## WORK TO COMPLETE
The lines to extract run from the start of the records through the line with "In the ever-evolving", both ends included; drop the pictures.
━━━━━ DATA
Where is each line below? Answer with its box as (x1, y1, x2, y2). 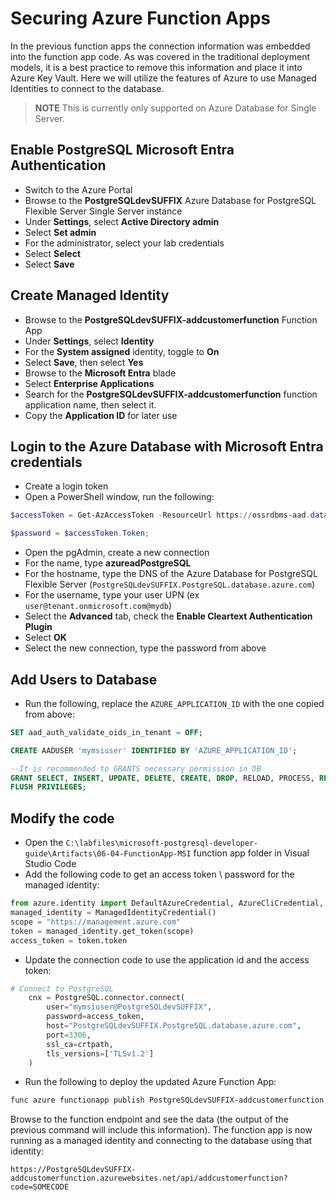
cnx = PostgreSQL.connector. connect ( (28, 993, 186, 1003)
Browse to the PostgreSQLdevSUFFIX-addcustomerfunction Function (24, 313, 318, 326)
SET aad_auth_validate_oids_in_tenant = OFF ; (10, 727, 203, 737)
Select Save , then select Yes (24, 356, 144, 368)
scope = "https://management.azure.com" (10, 917, 182, 927)
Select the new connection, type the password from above (24, 642, 267, 654)
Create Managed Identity (10, 287, 170, 304)
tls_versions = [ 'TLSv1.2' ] (46, 1048, 155, 1059)
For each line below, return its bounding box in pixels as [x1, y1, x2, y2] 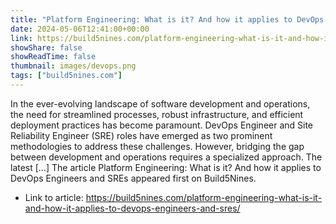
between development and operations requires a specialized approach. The [10, 151, 323, 163]
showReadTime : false [10, 52, 97, 62]
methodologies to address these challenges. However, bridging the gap [10, 140, 305, 152]
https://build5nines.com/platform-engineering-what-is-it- [85, 191, 323, 203]
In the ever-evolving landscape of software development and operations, [10, 97, 311, 110]
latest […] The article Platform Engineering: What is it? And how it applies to [10, 161, 322, 173]
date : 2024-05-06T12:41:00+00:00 [10, 24, 150, 34]
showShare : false [10, 42, 83, 53]
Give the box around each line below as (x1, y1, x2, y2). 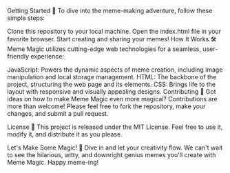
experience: (30, 52, 64, 60)
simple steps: (7, 14, 45, 22)
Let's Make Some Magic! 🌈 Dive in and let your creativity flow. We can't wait (7, 143, 223, 152)
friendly (7, 52, 30, 60)
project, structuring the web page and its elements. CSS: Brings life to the (7, 80, 216, 88)
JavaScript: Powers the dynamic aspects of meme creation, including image (7, 65, 223, 74)
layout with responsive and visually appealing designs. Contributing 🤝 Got (7, 88, 216, 96)
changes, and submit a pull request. (7, 110, 109, 117)
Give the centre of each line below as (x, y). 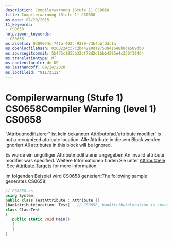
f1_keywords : (19, 24)
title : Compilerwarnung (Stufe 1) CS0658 (50, 15)
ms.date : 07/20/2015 (28, 20)
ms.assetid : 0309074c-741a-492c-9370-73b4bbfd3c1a (61, 44)
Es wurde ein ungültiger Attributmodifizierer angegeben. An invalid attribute (85, 154)
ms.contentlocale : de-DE (32, 63)
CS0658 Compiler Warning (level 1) (81, 109)
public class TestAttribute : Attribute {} (53, 200)
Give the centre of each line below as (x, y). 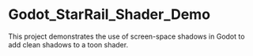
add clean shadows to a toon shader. (68, 44)
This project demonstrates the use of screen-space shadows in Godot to (126, 36)
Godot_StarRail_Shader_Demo (110, 15)
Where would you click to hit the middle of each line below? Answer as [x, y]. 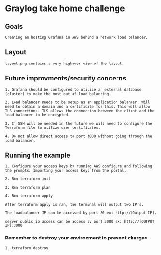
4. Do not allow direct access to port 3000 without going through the [79, 136]
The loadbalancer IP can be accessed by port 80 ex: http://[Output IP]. [81, 213]
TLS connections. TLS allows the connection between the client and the [80, 111]
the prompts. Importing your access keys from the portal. [66, 171]
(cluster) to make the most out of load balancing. [58, 94]
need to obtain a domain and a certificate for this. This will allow [78, 106]
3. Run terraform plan [28, 188]
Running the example [38, 155]
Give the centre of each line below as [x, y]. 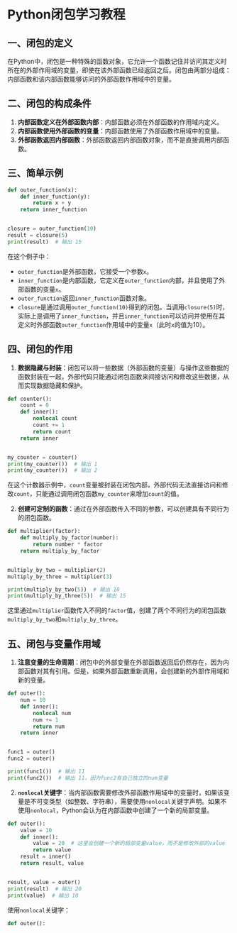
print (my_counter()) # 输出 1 [53, 464]
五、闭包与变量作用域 [54, 644]
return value [52, 850]
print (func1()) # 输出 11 [46, 771]
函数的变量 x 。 [44, 289]
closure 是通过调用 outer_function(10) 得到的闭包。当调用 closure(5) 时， [123, 307]
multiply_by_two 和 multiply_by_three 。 [65, 619]
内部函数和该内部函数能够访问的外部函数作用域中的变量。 [91, 79]
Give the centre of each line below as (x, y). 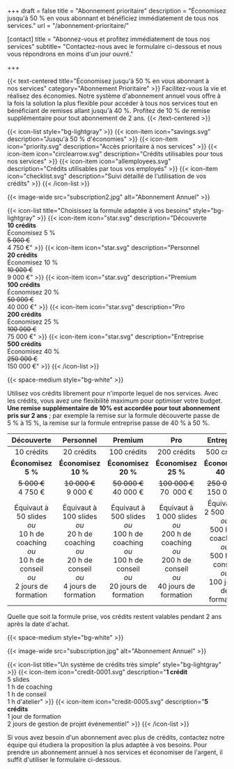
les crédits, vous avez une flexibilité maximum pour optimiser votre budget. (115, 401)
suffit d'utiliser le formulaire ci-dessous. (64, 760)
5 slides (18, 679)
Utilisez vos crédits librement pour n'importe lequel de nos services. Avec (113, 393)
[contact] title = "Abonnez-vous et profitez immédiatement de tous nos (109, 39)
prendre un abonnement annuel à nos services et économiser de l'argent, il (115, 752)
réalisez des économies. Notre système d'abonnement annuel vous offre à (114, 96)
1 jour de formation (34, 716)
━━━━━━━━━━
## RESULT BELOW
Where is each line below? Answer with its box as (x1, y1, x2, y2). 
cnx = PostgreSQL.connector. connect ( (28, 993, 186, 1003)
Browse to the PostgreSQLdevSUFFIX-addcustomerfunction Function (24, 313, 318, 326)
SET aad_auth_validate_oids_in_tenant = OFF ; (10, 727, 203, 737)
Select Save , then select Yes (24, 356, 144, 368)
scope = "https://management.azure.com" (10, 917, 182, 927)
Select the new connection, type the password from above (24, 642, 267, 654)
Create Managed Identity (10, 287, 170, 304)
tls_versions = [ 'TLSv1.2' ] (46, 1048, 155, 1059)
For each line below, return its bounding box in pixels as [x1, y1, x2, y2] 
between development and operations requires a specialized approach. The [10, 151, 323, 163]
showReadTime : false [10, 52, 97, 62]
methodologies to address these challenges. However, bridging the gap [10, 140, 305, 152]
https://build5nines.com/platform-engineering-what-is-it- [85, 191, 323, 203]
In the ever-evolving landscape of software development and operations, [10, 97, 311, 110]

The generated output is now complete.